Ou, ba dan commen sommighe en segghen: kie Pater Corneli zijt doch te vreden: het sal te min volcx daer buyten ter predicacien gaen. Ja, ist waer? Ba ic hadde liever, en het waer veel beter, datse met duysenden daer buyten liepen hooren de haechpredicanten, want die verclaren huer lieder voor heretijcken en ketters, ba wel moetense varen. Ou, maer desen esel ghaet hier in zijn cap staen preken teghen de Casseboeven of Muylstooters, ba en dan loopt hy int Consistorie vande Guesen schocken en brocken met de Guesen en [135v] Guesinnen. Ba dat hy de cappe uut schudde en hangse op den tuyn, en beschijte hem. Ba wat seghdy my van dien rabbaut? Ba besiet doch waer met dat wij gheplaecht zijn. Ou, ba dat ick Bisschop van Brugghe waer, ba ick soude hem terstont uut jaghen, dat ick so soude.
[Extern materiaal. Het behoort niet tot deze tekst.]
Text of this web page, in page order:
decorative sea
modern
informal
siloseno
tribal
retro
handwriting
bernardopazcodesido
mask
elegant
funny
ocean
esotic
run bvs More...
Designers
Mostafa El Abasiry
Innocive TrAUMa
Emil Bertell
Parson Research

Deser gelijcke warringhen hadde hy noch in zijn sermoonen den .27. 28. Februarii ende int eerste van Martius, drie of vier dagen, teghen B. Carle Courtevile, Prior van de Carmelijten.
Den .2. Martii was B. Cornelis gecommen tot van het sacrament der Eucharistia te beghinnen prediken, dat is het sacrament des Lichaems en bloets Christi, twelck B. Cornelis altijts heet tsacrament des Outaers.
Ende als hy daer sommige gruwelicke sermoonen van tieren en gebaren, van brijsschen en crijsschen tegen de Calvinisten ende Lutherianen op ghepredict hadde, om te betoogen dat het warachtich natuerlicke vleesch Christi met huyt en met haer in dat sacrament is, soo begonst hy den .6. dach Martii te prediken teghen het gebruyck van beede gedaenten of beede specien in broot en wijn voor de leeken of wereltsche menschen, soo hijse heet.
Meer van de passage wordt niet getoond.